3.1       OWL2Vec* and Clustering
OWL2Vec* requires some hyperparameters and settings to run. First we have to
define the Document and Embedding Settings. OWL2Vec* has ten different
combinations of document and embedding settings. These combinations come from
the four document options (Structural, Lexical, Combined - Random, Combined -
Traversal) and three output vector options (IRI, Word, or a concatenation of IRI and
Word vectors). The annotations that are used as lexical information (i.e., Annotation
Type) can also be configured. This project tested whether limiting the type of entity
annotations to rdfs:label and oboInOwl:hasExactSynonym would reduce noise
compared with including all annotations. Therefore the settings tested are ‘All
Annotations’ and ‘Limited Annotations’. While the Walker Type determines the
walking method, the Walk Depth controls the length of the walk. Two ontology
walking methods were considered, random walks and random walks with Weisfeiler
Lehman sub-tree kernel enabled, and walking depths of 2, 4, and 6 were tested.

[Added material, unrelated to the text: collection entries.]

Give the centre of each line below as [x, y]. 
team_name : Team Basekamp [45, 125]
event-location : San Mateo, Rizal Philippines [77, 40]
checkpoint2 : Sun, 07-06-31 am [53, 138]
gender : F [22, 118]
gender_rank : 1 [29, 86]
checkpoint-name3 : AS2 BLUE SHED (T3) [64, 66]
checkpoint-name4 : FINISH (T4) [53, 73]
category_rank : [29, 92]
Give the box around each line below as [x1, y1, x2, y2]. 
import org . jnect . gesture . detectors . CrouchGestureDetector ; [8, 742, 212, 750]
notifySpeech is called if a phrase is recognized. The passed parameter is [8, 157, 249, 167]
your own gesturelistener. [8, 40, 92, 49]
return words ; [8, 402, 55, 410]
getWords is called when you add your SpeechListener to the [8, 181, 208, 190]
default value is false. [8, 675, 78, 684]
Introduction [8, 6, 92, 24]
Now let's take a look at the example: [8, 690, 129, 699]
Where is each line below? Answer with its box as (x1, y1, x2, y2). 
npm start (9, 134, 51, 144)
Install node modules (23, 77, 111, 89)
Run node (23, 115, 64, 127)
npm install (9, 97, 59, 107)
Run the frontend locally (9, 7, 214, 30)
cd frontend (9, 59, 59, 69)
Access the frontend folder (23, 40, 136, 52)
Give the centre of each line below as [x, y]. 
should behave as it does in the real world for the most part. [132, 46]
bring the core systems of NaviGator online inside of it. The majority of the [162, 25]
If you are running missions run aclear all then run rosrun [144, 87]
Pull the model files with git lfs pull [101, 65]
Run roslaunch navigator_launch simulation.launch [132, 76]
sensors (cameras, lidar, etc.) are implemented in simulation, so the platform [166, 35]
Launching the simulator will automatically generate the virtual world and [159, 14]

Finally, the Embedding Size is defined, having an impact on the output size. Sizes of
50, 100, and 200 were tested. For each of the embeddings produced, k-means
clustering with three (trying to reflect the three GO branches) and 400 clusters were
implemented (so we would get small clusters but still with meaningful information).
This was to assess the ability to capture the structure of the three ontology branches as
well as the granularity of the produced clusters, respectively.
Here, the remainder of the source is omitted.